Un an après le début des gilets jaunes, Emmanuel Macron appelle à "une nouvelle coopération" entre les métropoles et leurs territoires environnants : "On dort à un endroit, on travaille à un autre, il nous faut donc retisser cela [...] Unir et rassembler, c'est tenir la cohésion de notre pays".

S'ensuit un long passage sur la sécurité, où il réaffirme sa volonté d'une "société de la vigilance". Les maires sont "les mieux placés pour prévenir les signes faibles [...] des acteurs à part entière d'une société de l'attention de l'action". Le président n'ignore rien du "communautarisme" mais il juge "inefficace" toute loi interdisant les listes en question. "On confond la laïcité, la civilité et l'ordre public", assure-t-il.

La transition écologique et environnementale figure également à son agenda, mais là encore, il insiste sur son bilan international, le lancement du plan biodiversité et les travaux actuels de la Convention citoyenne sur le climat. Tout en érigeant les communes aux avant-postes pour "décarboner les transports et rénover les logements", le président retombe dans le "en même temps" lorsqu'il en "appelle à la modération"  à propos des arrêtés anti-pesticide.

En matière d'économie circulaire, et en particulier de la consigne des bouteilles plastiques, qui a récemment divisé le gouvernement, les sénateurs et les associations d'élus, le chef de l'État a promis que "rien ne se fera sans l'accord des maires".

Et Emmanuel Macron de se faire lyrique : "une écologie de la liberté, une écologie de la concertation, une écologie de l'innovation, l'écologie du quotidien, l'écologie concrète, c'est celle de son territoire".

"Quand on décentralise une compétence, on décentralise les moyens"

À la suite de trois parenthèses sur l'école, la santé et le projet de loi "Engagement et proximité", le président a, par la suite, dévoilé sa vision de la déconcentration, de la décentralisation et de la différenciation, en vue du projet de loi "3D" qui arrivera au Parlement après les municipales.

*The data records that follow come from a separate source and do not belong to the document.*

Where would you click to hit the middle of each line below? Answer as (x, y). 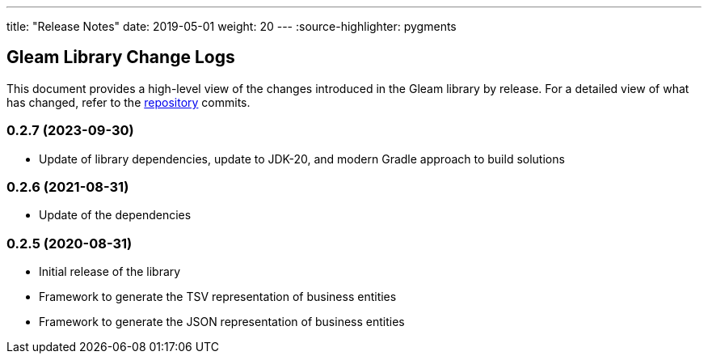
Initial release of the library (110, 272)
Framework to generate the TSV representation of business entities (218, 297)
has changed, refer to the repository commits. (129, 102)
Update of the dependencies (115, 215)
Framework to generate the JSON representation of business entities (222, 322)
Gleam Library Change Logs (121, 57)
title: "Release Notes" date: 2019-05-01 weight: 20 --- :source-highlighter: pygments (232, 26)
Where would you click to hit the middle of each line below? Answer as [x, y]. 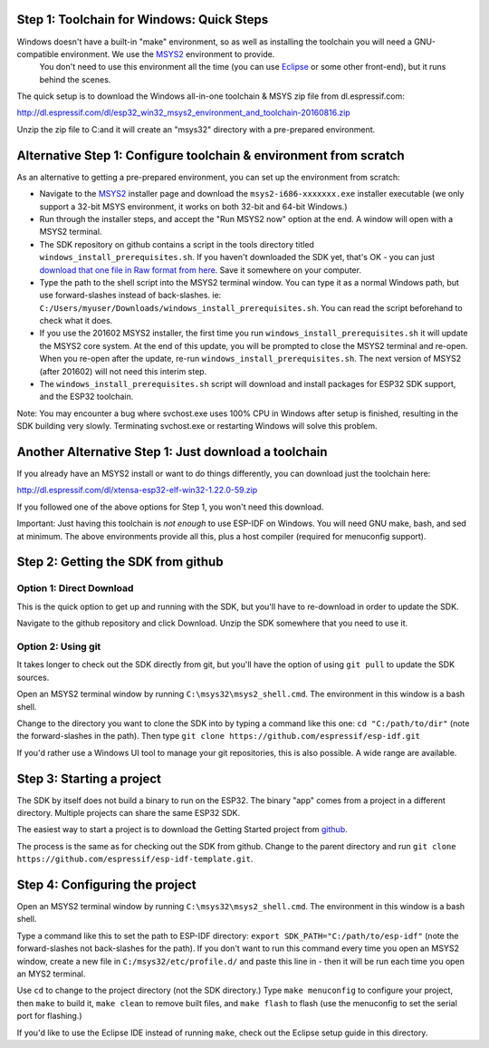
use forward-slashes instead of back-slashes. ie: [130, 296]
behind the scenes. [75, 79]
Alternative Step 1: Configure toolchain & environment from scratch [211, 155]
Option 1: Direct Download [75, 588]
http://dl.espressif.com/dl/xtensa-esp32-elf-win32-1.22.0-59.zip [137, 490]
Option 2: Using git [59, 646]
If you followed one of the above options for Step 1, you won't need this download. [170, 507]
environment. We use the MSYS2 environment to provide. [168, 53]
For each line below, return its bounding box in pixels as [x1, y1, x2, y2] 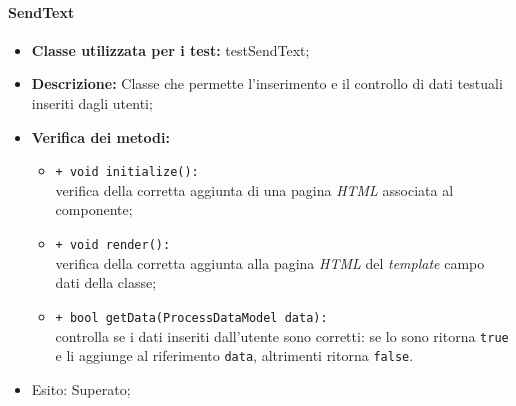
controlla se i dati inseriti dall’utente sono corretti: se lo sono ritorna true [55, 325, 509, 346]
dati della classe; [55, 272, 157, 293]
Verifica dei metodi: [31, 126, 170, 147]
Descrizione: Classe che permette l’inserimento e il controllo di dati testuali [31, 73, 503, 94]
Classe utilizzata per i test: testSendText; [31, 39, 310, 60]
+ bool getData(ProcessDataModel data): [55, 310, 328, 325]
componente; [55, 199, 133, 220]
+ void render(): [55, 238, 171, 253]
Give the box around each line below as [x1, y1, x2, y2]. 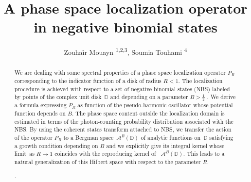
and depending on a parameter [110, 93, 188, 101]
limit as [14, 149, 35, 158]
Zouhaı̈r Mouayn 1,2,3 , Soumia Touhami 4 [64, 46, 187, 57]
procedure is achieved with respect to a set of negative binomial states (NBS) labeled [14, 84, 230, 93]
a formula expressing [14, 101, 67, 109]
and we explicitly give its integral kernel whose [106, 141, 225, 149]
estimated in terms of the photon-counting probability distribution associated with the [14, 117, 233, 125]
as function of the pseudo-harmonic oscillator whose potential [77, 101, 233, 109]
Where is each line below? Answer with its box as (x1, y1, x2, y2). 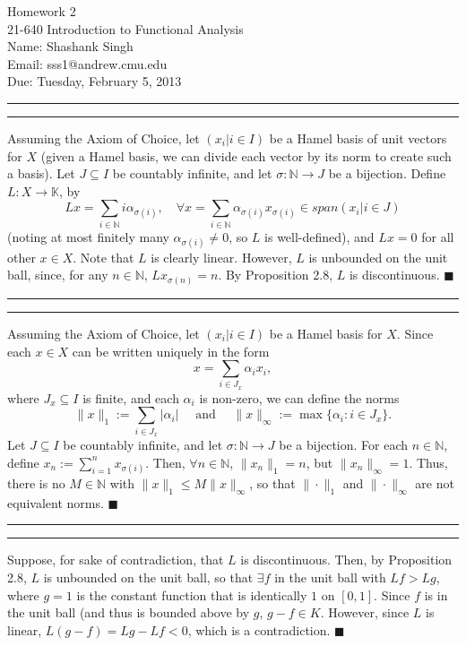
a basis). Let (7, 164, 75, 183)
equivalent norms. (7, 493, 104, 512)
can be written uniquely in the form (72, 341, 270, 360)
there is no (7, 474, 65, 492)
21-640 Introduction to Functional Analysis (7, 19, 244, 38)
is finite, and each (82, 388, 179, 407)
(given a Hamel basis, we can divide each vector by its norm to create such (40, 146, 452, 165)
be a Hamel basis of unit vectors (269, 128, 447, 147)
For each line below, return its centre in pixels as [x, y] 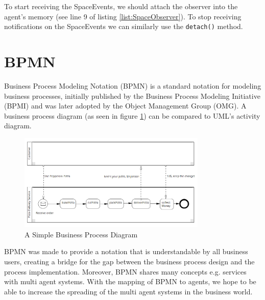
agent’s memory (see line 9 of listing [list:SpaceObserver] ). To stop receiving [123, 16]
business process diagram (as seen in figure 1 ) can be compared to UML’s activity [132, 115]
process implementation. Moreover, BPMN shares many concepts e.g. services [125, 271]
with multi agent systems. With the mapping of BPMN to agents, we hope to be [130, 281]
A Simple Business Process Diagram [81, 234]
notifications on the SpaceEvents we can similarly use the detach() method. [124, 26]
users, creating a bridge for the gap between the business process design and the [129, 261]
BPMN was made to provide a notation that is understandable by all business [126, 251]
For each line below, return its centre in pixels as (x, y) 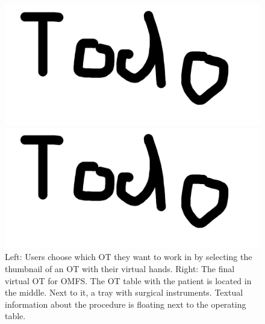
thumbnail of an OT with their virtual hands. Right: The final (120, 268)
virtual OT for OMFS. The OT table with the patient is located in (128, 280)
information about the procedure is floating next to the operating (126, 304)
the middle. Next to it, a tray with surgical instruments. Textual (124, 292)
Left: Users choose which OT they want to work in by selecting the (129, 257)
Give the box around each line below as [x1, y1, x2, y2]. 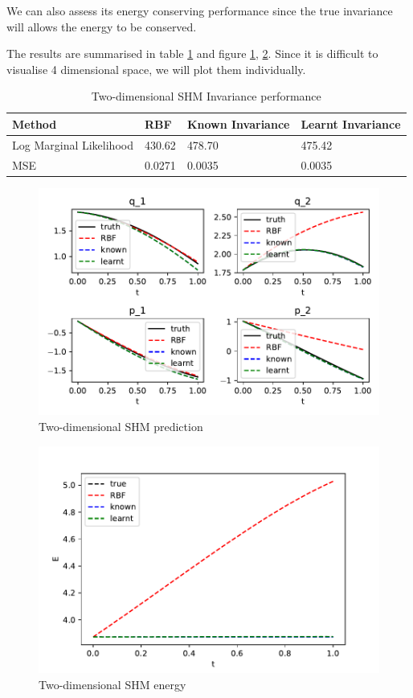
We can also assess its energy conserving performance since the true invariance [6, 2, 393, 18]
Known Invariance [186, 115, 290, 132]
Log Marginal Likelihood [12, 136, 133, 153]
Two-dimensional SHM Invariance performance [91, 88, 321, 105]
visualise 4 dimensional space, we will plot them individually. [6, 60, 306, 77]
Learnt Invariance [301, 115, 401, 132]
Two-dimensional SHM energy [39, 675, 186, 692]
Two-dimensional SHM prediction [39, 418, 203, 434]
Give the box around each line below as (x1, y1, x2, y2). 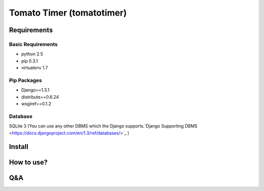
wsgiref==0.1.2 (21, 101, 51, 107)
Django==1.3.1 (21, 87, 50, 93)
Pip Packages (9, 77, 42, 84)
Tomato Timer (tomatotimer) (9, 7, 127, 18)
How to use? (9, 158, 48, 167)
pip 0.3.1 (21, 58, 38, 64)
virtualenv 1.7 (21, 65, 48, 71)
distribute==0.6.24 (21, 94, 59, 100)
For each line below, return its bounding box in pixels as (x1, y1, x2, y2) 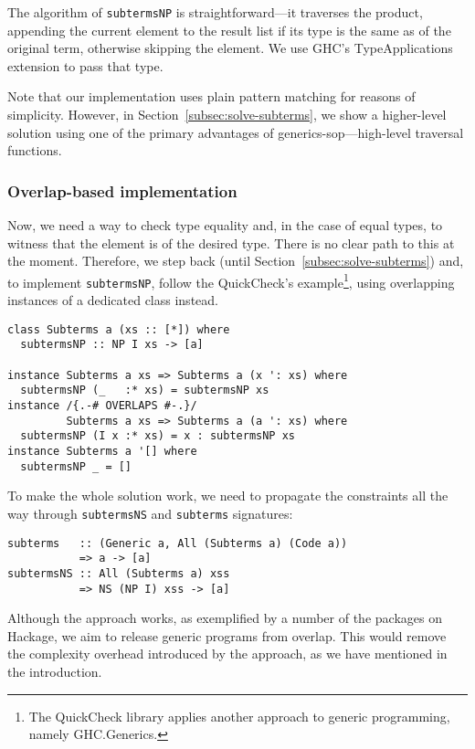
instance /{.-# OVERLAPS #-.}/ (7, 399, 197, 412)
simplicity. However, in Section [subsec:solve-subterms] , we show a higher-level (7, 105, 447, 124)
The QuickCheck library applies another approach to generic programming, (28, 706, 450, 725)
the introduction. (7, 661, 102, 680)
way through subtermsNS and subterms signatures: (7, 503, 293, 522)
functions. (7, 141, 62, 160)
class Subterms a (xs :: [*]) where (7, 322, 230, 336)
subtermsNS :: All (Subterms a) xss (7, 566, 230, 580)
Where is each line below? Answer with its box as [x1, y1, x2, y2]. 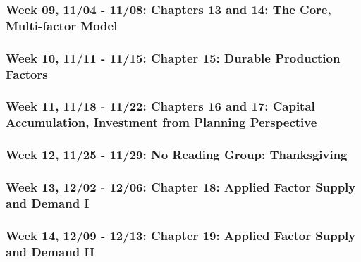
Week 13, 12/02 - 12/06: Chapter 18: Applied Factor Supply [6, 178, 356, 196]
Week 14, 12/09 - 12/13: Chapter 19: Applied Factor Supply [6, 226, 356, 244]
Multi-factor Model [6, 16, 118, 34]
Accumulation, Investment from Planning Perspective [6, 113, 317, 131]
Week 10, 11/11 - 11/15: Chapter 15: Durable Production [6, 49, 341, 66]
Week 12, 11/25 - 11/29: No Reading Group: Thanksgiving [6, 146, 348, 163]
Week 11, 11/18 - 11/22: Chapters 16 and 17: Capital [6, 97, 315, 115]
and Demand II [6, 242, 95, 260]
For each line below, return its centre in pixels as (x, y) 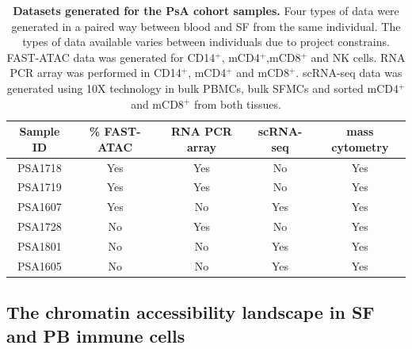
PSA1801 (40, 245)
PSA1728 (40, 226)
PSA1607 (40, 207)
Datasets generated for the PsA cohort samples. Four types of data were (206, 10)
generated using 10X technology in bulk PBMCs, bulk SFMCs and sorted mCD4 (202, 88)
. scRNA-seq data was (349, 73)
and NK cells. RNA (358, 57)
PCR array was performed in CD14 (95, 73)
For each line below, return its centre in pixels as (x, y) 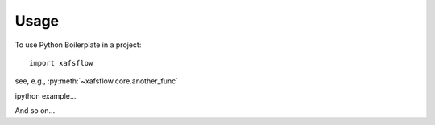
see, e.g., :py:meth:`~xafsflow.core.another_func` (97, 81)
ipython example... (46, 95)
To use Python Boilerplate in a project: (78, 45)
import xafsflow (61, 63)
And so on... (35, 111)
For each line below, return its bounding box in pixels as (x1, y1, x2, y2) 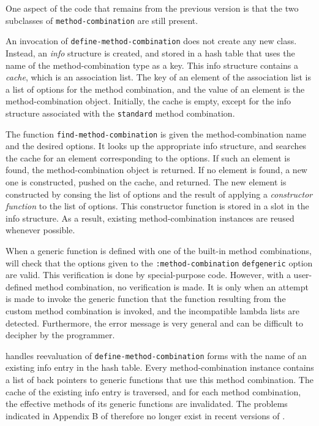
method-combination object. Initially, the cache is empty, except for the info (6, 95, 291, 107)
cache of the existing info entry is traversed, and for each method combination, (6, 385, 301, 398)
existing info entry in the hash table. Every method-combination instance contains (6, 361, 314, 374)
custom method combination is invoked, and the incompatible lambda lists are (6, 304, 299, 317)
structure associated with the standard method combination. (6, 106, 235, 119)
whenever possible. (6, 223, 75, 236)
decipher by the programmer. (6, 328, 115, 341)
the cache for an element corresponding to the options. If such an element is (6, 151, 290, 164)
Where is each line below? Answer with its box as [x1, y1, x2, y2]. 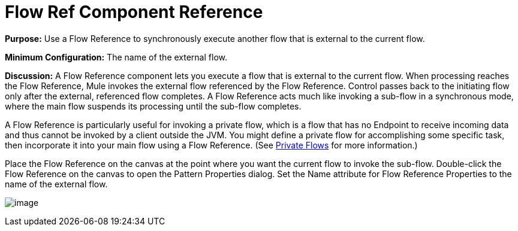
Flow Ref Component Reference [5, 2, 263, 22]
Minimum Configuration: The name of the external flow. [5, 51, 227, 62]
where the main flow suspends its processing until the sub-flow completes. [5, 101, 302, 111]
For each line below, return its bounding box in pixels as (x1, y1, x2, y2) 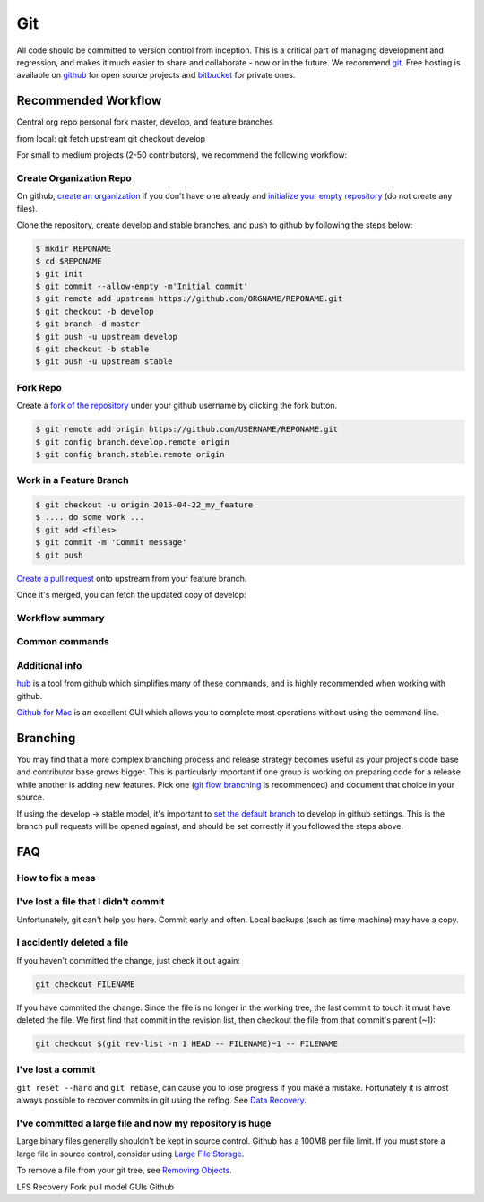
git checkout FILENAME (35, 979, 135, 990)
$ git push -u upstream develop (35, 332, 178, 342)
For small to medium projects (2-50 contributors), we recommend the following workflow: (16, 150, 348, 160)
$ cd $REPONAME (35, 256, 102, 266)
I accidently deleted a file (16, 937, 129, 949)
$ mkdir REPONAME (35, 243, 112, 254)
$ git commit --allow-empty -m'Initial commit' (35, 281, 248, 291)
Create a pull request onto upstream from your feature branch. (16, 573, 247, 584)
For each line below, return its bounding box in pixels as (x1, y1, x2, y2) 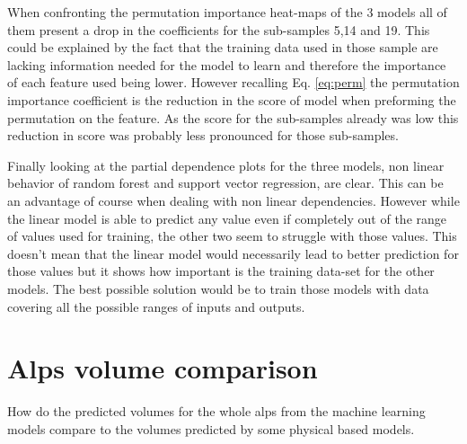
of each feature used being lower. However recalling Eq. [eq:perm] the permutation (7, 73, 460, 92)
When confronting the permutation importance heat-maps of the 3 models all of (7, 3, 447, 21)
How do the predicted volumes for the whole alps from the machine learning (7, 402, 426, 421)
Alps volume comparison (7, 350, 318, 386)
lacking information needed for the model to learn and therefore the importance (7, 55, 446, 74)
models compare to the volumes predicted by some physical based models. (7, 419, 415, 438)
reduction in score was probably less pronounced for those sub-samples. (7, 126, 399, 145)
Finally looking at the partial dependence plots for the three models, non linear (7, 155, 445, 174)
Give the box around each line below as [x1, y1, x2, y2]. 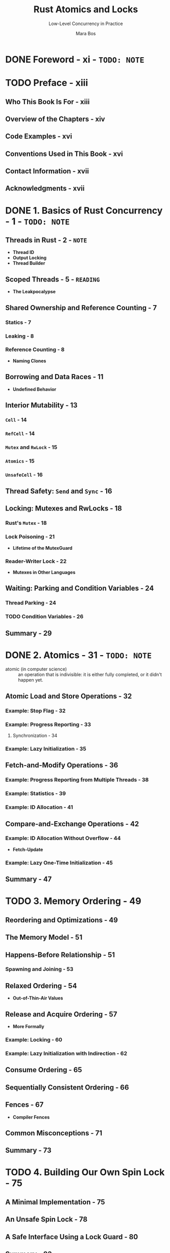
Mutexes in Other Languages [12, 569, 76, 575]
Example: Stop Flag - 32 [5, 707, 66, 714]
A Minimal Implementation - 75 [5, 1197, 106, 1206]
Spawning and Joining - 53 [5, 966, 74, 973]
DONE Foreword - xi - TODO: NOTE [5, 54, 144, 65]
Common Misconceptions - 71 [5, 1128, 103, 1138]
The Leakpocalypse [12, 289, 56, 295]
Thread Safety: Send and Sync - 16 [5, 487, 112, 496]
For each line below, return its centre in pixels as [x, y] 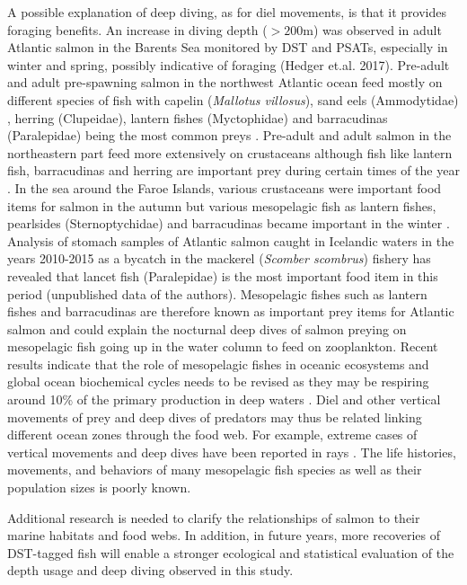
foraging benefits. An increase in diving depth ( [137, 29]
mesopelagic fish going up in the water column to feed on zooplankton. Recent [223, 346]
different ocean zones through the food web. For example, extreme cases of [212, 434]
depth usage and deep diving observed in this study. [150, 570]
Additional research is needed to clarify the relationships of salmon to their [214, 517]
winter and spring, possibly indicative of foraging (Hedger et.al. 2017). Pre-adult [229, 64]
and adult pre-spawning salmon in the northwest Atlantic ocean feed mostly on [225, 82]
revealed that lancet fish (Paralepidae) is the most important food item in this [223, 275]
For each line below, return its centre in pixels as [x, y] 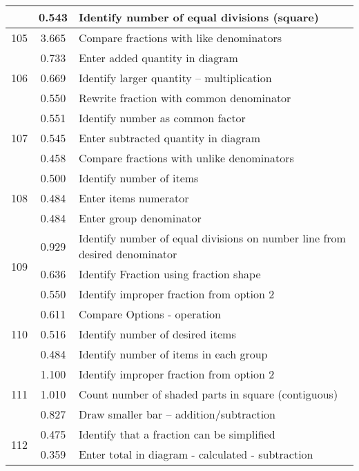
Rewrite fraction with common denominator [185, 98]
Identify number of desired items [157, 334]
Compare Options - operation [149, 314]
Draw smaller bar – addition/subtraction [177, 414]
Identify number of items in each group [173, 354]
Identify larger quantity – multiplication [175, 78]
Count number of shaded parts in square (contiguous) [208, 394]
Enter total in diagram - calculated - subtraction [196, 454]
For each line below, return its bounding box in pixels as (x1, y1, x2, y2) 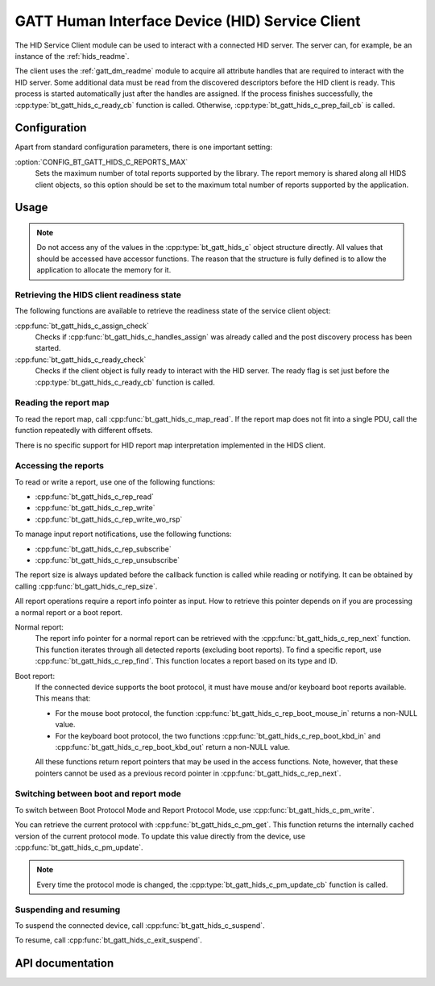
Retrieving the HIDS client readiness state (14, 289, 181, 300)
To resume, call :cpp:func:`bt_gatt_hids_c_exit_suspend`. (14, 935, 203, 945)
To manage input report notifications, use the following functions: (14, 529, 232, 539)
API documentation (14, 956, 114, 971)
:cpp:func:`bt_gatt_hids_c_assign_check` (14, 321, 149, 331)
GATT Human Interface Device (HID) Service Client (14, 12, 361, 30)
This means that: (35, 693, 91, 703)
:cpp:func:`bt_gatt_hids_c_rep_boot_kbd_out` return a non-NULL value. (55, 742, 290, 751)
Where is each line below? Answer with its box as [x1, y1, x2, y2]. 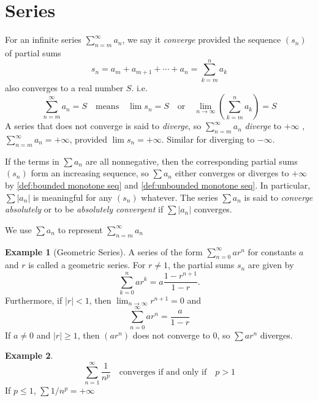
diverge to [244, 119, 281, 132]
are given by [248, 258, 294, 271]
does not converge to [132, 328, 210, 341]
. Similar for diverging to [161, 133, 255, 146]
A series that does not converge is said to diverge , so [5, 119, 202, 132]
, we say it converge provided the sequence [122, 33, 281, 46]
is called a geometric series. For [28, 258, 146, 271]
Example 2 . [5, 349, 53, 362]
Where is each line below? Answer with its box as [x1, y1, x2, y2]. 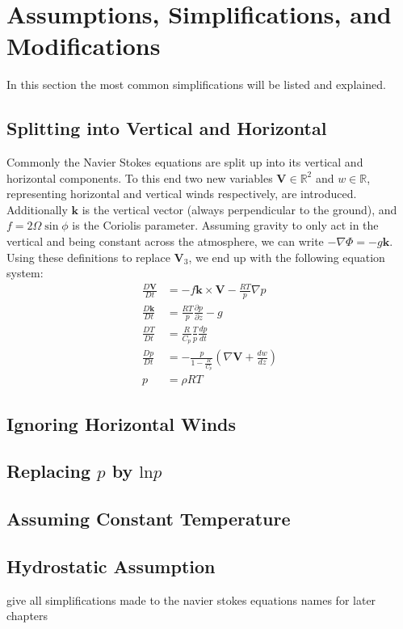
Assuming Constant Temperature [6, 506, 291, 531]
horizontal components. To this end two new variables [6, 169, 273, 186]
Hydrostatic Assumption [6, 554, 216, 579]
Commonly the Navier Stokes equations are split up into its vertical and [6, 154, 363, 171]
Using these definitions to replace [6, 248, 170, 265]
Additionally [6, 201, 68, 217]
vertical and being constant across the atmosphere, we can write [6, 233, 324, 250]
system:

"On a parfois décentralisé des compétences sans donner les moyens, comme le RSA aux départements", a estimé Emmanuel Macron. "Ma conviction est simple : quand on décentralise une compétence, on décentralise les moyens."

Comme l'année dernière à la même époque, mais devant 2.000 maires invités au palais de l'Élysée, le chef de l'État a, de nouveau, fermé la porte à l'autonomie fiscale et financière des collectivités.

"C'est un fétichisme français", a commencé Emmanuel Macron, avant d'évoquer, devant le président du Sénat le modèle du Bundesrat, la chambre haute allemande, "qui discute des ressources fiscales". "Peut-être qu'on peut en arriver là. À titre personnel, j'y suis favorable."

Enfin, après avoir disputé une énième fois les élus - "dès qu'il y a un coup de grisou, on dit "c'est l'État !" -, il s'est prononcé en faveur d'un grand débat "à condition que la compétence aille avec une responsabilité et des financements". "Et là, nous serons heureux !", a conclu Emmanuel Macron, sous les applaudissements et la Marseillaise.